William Stenhouse is Associate Professor of History at Yeshiva University in New York City. He received his BA in Classics from University of Oxford, his MA from the Warburg Institute, University of London, and his PhD from University College London. He has published extensively on antiquarianism and the Renaissance. His recent article-length publications include “Visualizing the Roman Triumph: Descriptio and the Antiquarian Imagination,” Papers of the British School at Rome 80 (2012): 233-256; “Epigraphy and Technology: The Impact of the Printing Press,” in Francisca Feraudi-Gruénais, ed., Latin on Stone: Epigraphic Research and Electronic Archives (Lanham: Lexington Books, 2010), pp. 23-44; and “Antiquarians and the Preservation of Antiquity Collections,” in Susan Bracken, Andrea M. Gáldy, and Adriana Turpin, eds., Collecting and Dynastic Ambition (Newcastle: Cambridge Scholars Publishing, 2009), pp. 23-36. His book-length publications include Reading Inscriptions and Writing Ancient History: Historical Scholarship in the Late Renaissance (London: Institute of Classical Studies, University of London, 2005) and The Paper Museum of Cassiano dal Pozzo. Catalogue raisonné, Volume A.VII: Ancient Inscriptions (London: Harvey Miller/The Royal Collection Trust, 2002).
Stenhouse’s talk at the BGC will examine the emergence of civic collections of antiquities in the early modern period. He will argue that these collections on the Italian peninsula and in southern France have been overlooked in favor of the famous princely collections from the period, but offer important early evidence for communal commitment to the protection of the past. They build on medieval traditions of collection and display, but also reflect new humanist interest in classical antiquity and its preservation. Additionally, Stenhouse will briefly address the question of how the creators of these collections talked about preservation and conservation.
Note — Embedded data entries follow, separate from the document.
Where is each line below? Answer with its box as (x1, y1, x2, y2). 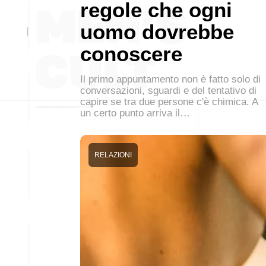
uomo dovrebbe (80, 20, 234, 43)
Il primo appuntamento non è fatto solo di (80, 74, 261, 85)
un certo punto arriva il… (80, 107, 190, 119)
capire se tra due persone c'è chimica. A (80, 96, 258, 107)
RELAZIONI (94, 151, 132, 159)
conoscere (80, 42, 182, 65)
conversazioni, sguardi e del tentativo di (80, 85, 256, 96)
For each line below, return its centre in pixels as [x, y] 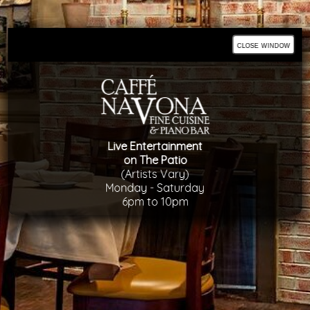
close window [264, 44]
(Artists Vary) [155, 174]
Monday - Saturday [155, 188]
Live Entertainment [155, 146]
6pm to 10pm [155, 202]
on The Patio [155, 160]
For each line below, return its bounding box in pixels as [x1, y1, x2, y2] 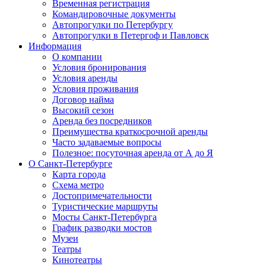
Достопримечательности [52, 191, 152, 201]
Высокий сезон [52, 105, 114, 115]
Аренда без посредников [52, 116, 152, 126]
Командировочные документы [52, 9, 176, 19]
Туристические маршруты [52, 201, 158, 211]
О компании [52, 52, 102, 62]
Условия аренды [52, 73, 118, 83]
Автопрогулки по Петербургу [52, 20, 173, 30]
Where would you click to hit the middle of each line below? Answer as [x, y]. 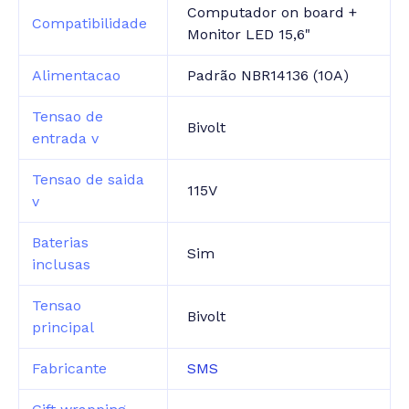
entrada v [66, 139]
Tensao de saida [89, 180]
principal [63, 328]
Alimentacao [77, 76]
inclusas [62, 265]
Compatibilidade [90, 24]
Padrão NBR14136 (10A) [268, 76]
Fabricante [70, 369]
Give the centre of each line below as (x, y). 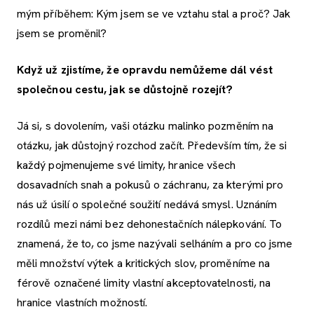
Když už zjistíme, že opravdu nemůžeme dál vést (145, 70)
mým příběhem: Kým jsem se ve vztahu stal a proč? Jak (154, 14)
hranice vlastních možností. (82, 303)
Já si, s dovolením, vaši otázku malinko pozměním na (145, 126)
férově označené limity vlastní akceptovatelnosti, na (144, 283)
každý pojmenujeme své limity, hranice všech (127, 165)
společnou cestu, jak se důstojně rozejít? (127, 90)
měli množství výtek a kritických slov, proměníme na (144, 264)
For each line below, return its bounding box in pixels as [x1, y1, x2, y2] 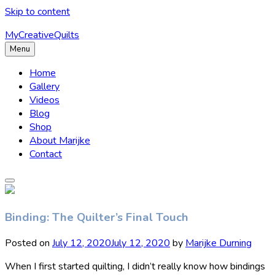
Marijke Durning [185, 236, 252, 250]
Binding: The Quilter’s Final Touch [5, 209, 188, 225]
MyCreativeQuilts [5, 28, 79, 42]
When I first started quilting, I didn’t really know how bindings [5, 260, 265, 274]
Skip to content [5, 5, 70, 18]
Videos [29, 93, 60, 107]
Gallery [29, 80, 60, 93]
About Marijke [29, 134, 90, 147]
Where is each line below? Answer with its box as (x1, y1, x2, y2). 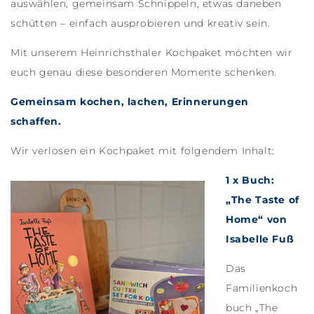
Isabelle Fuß (226, 233, 294, 246)
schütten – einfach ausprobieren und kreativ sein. (11, 17, 274, 30)
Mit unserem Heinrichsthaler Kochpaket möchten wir (11, 46, 293, 60)
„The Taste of (226, 193, 299, 207)
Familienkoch (226, 282, 298, 295)
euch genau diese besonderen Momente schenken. (11, 66, 278, 79)
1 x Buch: (226, 174, 275, 187)
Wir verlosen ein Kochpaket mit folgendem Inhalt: (11, 144, 275, 158)
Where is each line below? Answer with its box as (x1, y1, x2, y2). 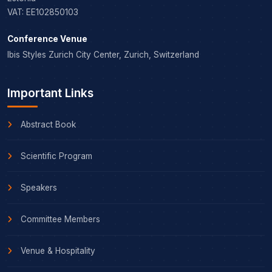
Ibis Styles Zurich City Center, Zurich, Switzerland (7, 49, 199, 59)
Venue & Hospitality (18, 246, 95, 256)
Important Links (7, 85, 93, 100)
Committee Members (18, 214, 100, 225)
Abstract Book (18, 119, 76, 129)
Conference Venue (7, 33, 87, 44)
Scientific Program (18, 151, 92, 161)
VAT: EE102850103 (7, 7, 78, 17)
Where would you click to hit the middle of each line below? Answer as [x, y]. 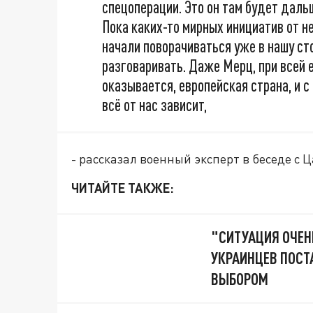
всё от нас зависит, [154, 105]
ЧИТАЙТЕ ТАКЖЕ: [123, 188]
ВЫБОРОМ [240, 279]
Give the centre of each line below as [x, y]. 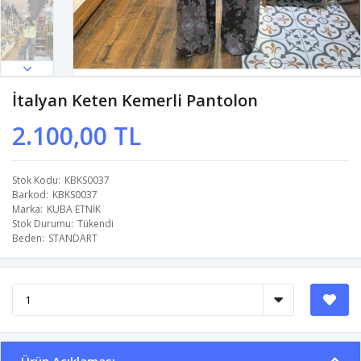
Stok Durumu [41, 224]
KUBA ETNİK [74, 210]
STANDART [73, 239]
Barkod [29, 195]
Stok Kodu [35, 180]
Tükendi [95, 224]
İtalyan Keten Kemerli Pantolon [135, 101]
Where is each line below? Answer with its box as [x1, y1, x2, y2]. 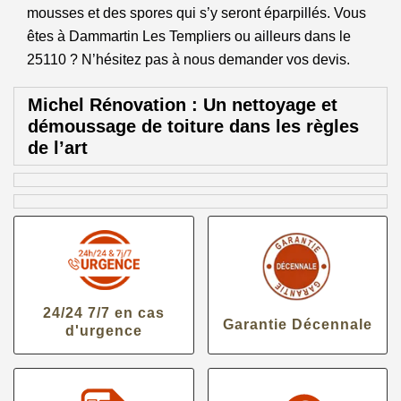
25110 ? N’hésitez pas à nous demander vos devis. [27, 52, 350, 67]
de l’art [28, 138, 88, 158]
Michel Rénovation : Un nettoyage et [28, 95, 337, 115]
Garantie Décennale [222, 317, 372, 332]
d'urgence [64, 322, 142, 338]
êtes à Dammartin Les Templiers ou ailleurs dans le [27, 29, 351, 44]
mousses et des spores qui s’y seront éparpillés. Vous [27, 5, 366, 21]
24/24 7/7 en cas [42, 304, 165, 320]
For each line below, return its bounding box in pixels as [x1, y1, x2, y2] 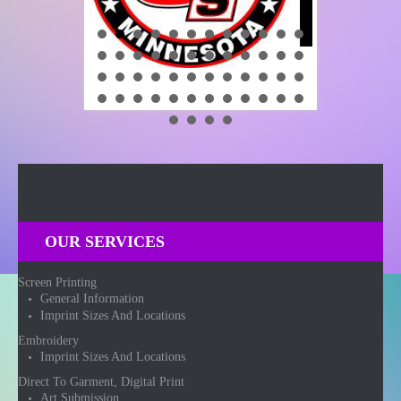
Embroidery [18, 333, 79, 347]
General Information [40, 291, 144, 305]
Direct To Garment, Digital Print [18, 374, 184, 388]
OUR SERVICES [45, 232, 165, 251]
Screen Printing [18, 275, 97, 289]
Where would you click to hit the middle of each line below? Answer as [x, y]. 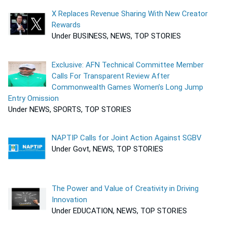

Light refreshments will be served at 5:45 pm. The presentation will begin at 6:00 pm.
RSVP is required. Please click on the registration link at the bottom of this page or contact email@example.com.
PLEASE NOTE that our Lecture Hall can only accommodate a limited number of people, so please come early if you would like to have a seat in the main room. Registrants who arrive late may be seated in an overflow viewing area.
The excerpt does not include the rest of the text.